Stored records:
^^^^

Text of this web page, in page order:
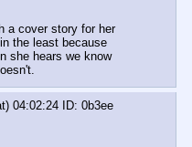
a cover story for her
the least because
she hears we know
04:02:24
ID: 0b3ee
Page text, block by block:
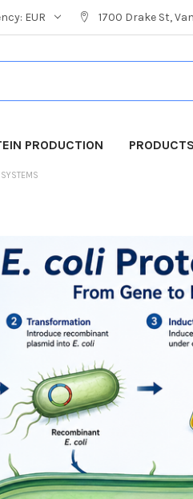
EUR 1700 Drake St,
PRODUCTION PRODUCTS
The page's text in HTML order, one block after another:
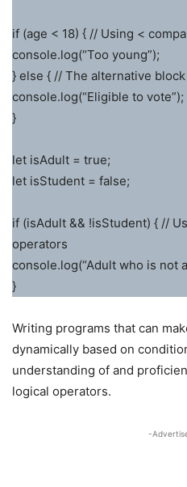
if (age < 18) { // Using <
console.log(“Too young”);
} else { // The alternative block
console.log(“Eligible to vote”);
}
let isAdult = true;
let isStudent = false;
if (isAdult && !isStudent) { //
operators
console.log(“Adult who is not
}
Writing programs that can
dynamically based on
understanding of and
logical operators.
-
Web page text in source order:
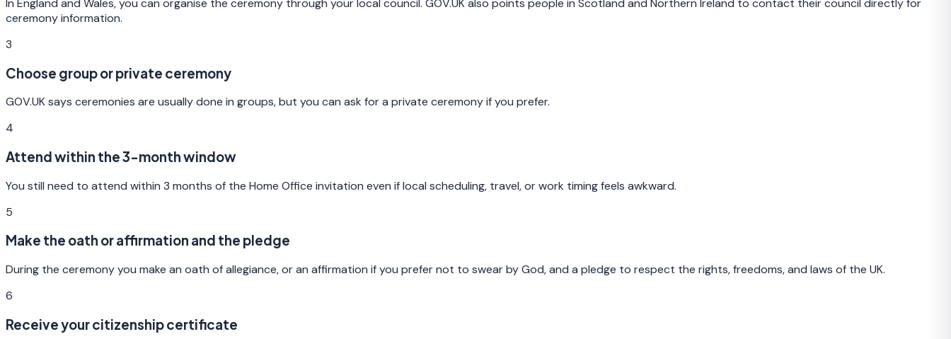
In England and Wales, you can organise the ceremony through your local council. GOV.UK also points people in Scotland and Northern Ireland to contact their council directly for
ceremony information.
3
Choose group or private ceremony
GOV.UK says ceremonies are usually done in groups, but you can ask for a private ceremony if you prefer.
4
Attend within the 3-month window
You still need to attend within 3 months of the Home Office invitation even if local scheduling, travel, or work timing feels awkward.
5
Make the oath or affirmation and the pledge
During the ceremony you make an oath of allegiance, or an affirmation if you prefer not to swear by God, and a pledge to respect the rights, freedoms, and laws of the UK.
6
Receive your citizenship certificate
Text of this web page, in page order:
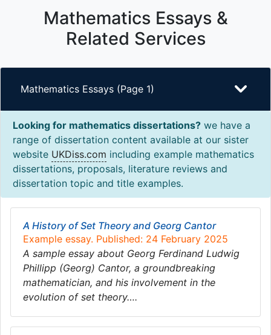
Mathematics Essays &
Related Services
Mathematics Essays (Page 1)
Looking for mathematics dissertations? we have a
range of dissertation content available at our sister
website UKDiss.com including example mathematics
dissertations, proposals, literature reviews and
dissertation topic and title examples.
A History of Set Theory and Georg Cantor
Example essay. Published: 24 February 2025
A sample essay about Georg Ferdinand Ludwig
Phillipp (Georg) Cantor, a groundbreaking
mathematician, and his involvement in the
evolution of set theory….

^^^^

EXERCISE GOAL | Output each record above exactly; omit the images.

YOUR SOLUTION |
Text of this web page, in page order:
a cover story for her
the least because
she hears we know
04:02:24
ID: 0b3ee
Page text, block by block:
EUR 1700 Drake St,
PRODUCTION PRODUCTS
The page's text in HTML order, one block after another:
if (age < 18) { // Using <
console.log(“Too young”);
} else { // The alternative block
console.log(“Eligible to vote”);
}
let isAdult = true;
let isStudent = false;
if (isAdult && !isStudent) { //
operators
console.log(“Adult who is not
}
Writing programs that can
dynamically based on
understanding of and
logical operators.
-
Web page text in source order:
In England and Wales, you can organise the ceremony through your local council. GOV.UK also points people in Scotland and Northern Ireland to contact their council directly for
ceremony information.
3
Choose group or private ceremony
GOV.UK says ceremonies are usually done in groups, but you can ask for a private ceremony if you prefer.
4
Attend within the 3-month window
You still need to attend within 3 months of the Home Office invitation even if local scheduling, travel, or work timing feels awkward.
5
Make the oath or affirmation and the pledge
During the ceremony you make an oath of allegiance, or an affirmation if you prefer not to swear by God, and a pledge to respect the rights, freedoms, and laws of the UK.
6
Receive your citizenship certificate
Text of this web page, in page order:
Mathematics Essays &
Related Services
Mathematics Essays (Page 1)
Looking for mathematics dissertations? we have a
range of dissertation content available at our sister
website UKDiss.com including example mathematics
dissertations, proposals, literature reviews and
dissertation topic and title examples.
A History of Set Theory and Georg Cantor
Example essay. Published: 24 February 2025
A sample essay about Georg Ferdinand Ludwig
Phillipp (Georg) Cantor, a groundbreaking
mathematician, and his involvement in the
evolution of set theory….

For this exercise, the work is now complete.